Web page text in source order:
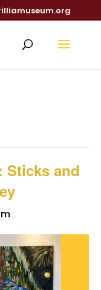
Sticks and
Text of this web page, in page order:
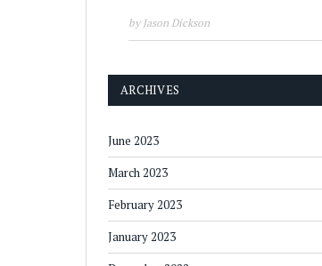
by Jason Dickson
ARCHIVES
June 2023
March 2023
February 2023
January 2023
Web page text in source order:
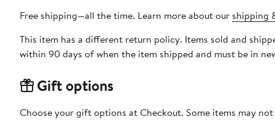
Free shipping—all the time. Learn more about our shipping
This item has a different return policy. Items sold and
within 90 days of when the item shipped and must be in
Gift options
Choose your gift options at Checkout. Some items may
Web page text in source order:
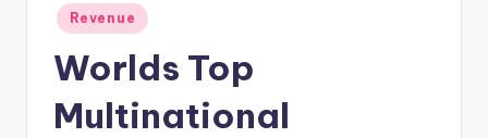
Posted
in
Revenue
Worlds Top
Multinational
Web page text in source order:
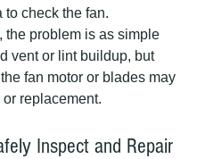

——————————

## TASK REQUIREMENTS
Please write the material out again exactly as shown above, minus any pictures.

## SOLUTION TO THE EXERCISE
Web page text in source order:
Sticks and
Text of this web page, in page order:
by Jason Dickson
ARCHIVES
June 2023
March 2023
February 2023
January 2023
Web page text in source order:
Free shipping—all the time. Learn more about our shipping
This item has a different return policy. Items sold and
within 90 days of when the item shipped and must be in
Gift options
Choose your gift options at Checkout. Some items may
Web page text in source order:
Posted
in
Revenue
Worlds Top
Multinational
Web page text in source order:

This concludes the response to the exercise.